As leis agrárias e de produção agrícola e alimentícia no Brasil ainda estão estagnadas na década de 70, e são voltadas para a produção industrial massiva. Embora tenhamos alguns poucos projetos de leis, como a ARTE e a Lei do Vinho Colonial, por exemplo ( quem tiver interesse o link estará no final da apresentação ) ainda não temos um enquadramento do pequeno produtor artesanal de produtos vivos, como por exemplo, o vinhateiro garagista que faz vinhos naturais, as pequenas queijarias de porão, as doceiras tradicionais que fazem suas compotas em casa. Pois mesmo se alguns conseguem se regulamentar pelas normas sanitárias, morrem pela tributação. E vice e versa. A corrupção, a inadimplência e a clandestinidade representam mais da metade da realidade de todo brasileiro, seja ele empreendedor, agricultor ou artesão. Resumidamente, para você poder comercializar seu produto, você precisa da estrutura sanitária e tributária de uma pequena indústria. Um caso conhecido no mundo inteiro foram as toneladas de queijo que foram para o lixo, em um evento musical no Rio de Janeiro, pois os produtos não tinham o selo que permite cruzar a fronteira dos estados. Outro caso, foi a destruição de mais de 4000 garrafas de vinho de um artesão no Rio Grande do Sul, autuado por “crime” de produção ilegal e comércio de bebidas não aptas para o consumo. A acidez volátil foi tida como maléfica para a saúde, de acordo com os fiscais. 

Hoje atingimos 80% da nossa expectativa no projeto desse restaurante “modelo”. Trabalhamos apenas com produtos orgânicos e artesanais, eliminando todo e qualquer industrializado. Produzimos 40% dos insumos de hortifruti e trabalhamos com pequenos agricultores ao redor da cidade de São Paulo, estimulando o pequeno agricultor rural orgânico. Coletamos água da chuva, usamos energia solar, reciclamos lixo reciclável, só trabalhamos com carnes orgânicas ou free range, de pequenos produtores, óleos não refinados, reciclamos óleo, utilizamos apenas produtos de limpeza biológicos de baixo impacto, não temos toalhas de mesa, utilizamos os legumes, verduras e frutas inteiros e fazemos reaproveitamento de tudo que podemos: borras de café, cascas, ramas, folhas. Ovos e leite são produzidos por nós mesmos. Resgatamos técnicas antigas de processamento, fermentação e conserva para melhor aproveitar os alimentos. Fizemos um teto verde para horta, servimos apenas vinhos orgânicos, naturais ou biodinâmicos, com ênfase na pequena produção brasileira. Não temos menu fixo, e fazemos diariamente os pratos e receitas para conseguir dar vazão à horta, aos produtores e à sazonalidade. Todos os processos são feitos do início: o doce de leite é feito a partir do leite cru, o molho de tomate a partir dos tomates frescos da horta, fazemos nossa própria manteiga, ricota, creme de leite, conservas, geléias, etc. A lista seria infinita. Além disso, trabalhamos em parceria com xepas de feira orgânica, excedentes de super safras e devolução de produtos orgânicos de grandes redes de supermercado, conseguindo “comprar” esse excedente e evitar o desperdício de alimentos e prejuízo do produtor orgânico. O que não conseguimos reaproveitar no restaurante, fazemos comida natural para animais e também marmitas para moradores de rua.

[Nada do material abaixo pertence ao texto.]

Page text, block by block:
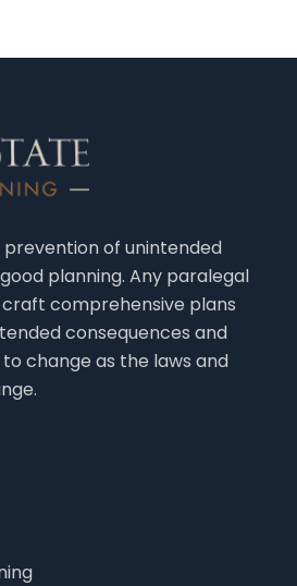
of unintended
planning. Any paralegal
comprehensive plans
consequences and
change as the laws and

Nós mesmos trabalhamos com produtos que, legalmente, simplesmente não existem. E essa é a realidade do Brasil. Se você quer trabalhar apenas com produtos orgânicos, artesanais, locais e puros, você sai do âmbito do negócio e parte para a guerrilha. E invariavelmente para a clandestinidade. Por isso que, além do trabalho de sustentabilidade feito no restaurante e com os pequenos produtores, trabalhamos politicamente para incentivar a mudança das leis do país em relação à bebidas, aos produtos vivos e aos produtos alimentares artesanais. Se nós somos o que comemos, temos que começar mudar nossos hábitos alimentares para nos tornar as pessoas que queremos ser, e construir o mundo que queremos morar.  Por isso que hoje em dia não há como pensar em empreendedorismo no setor alimentício sem pensar na sustentabilidade. Esse é o futuro, e também, acredito, o único caminho.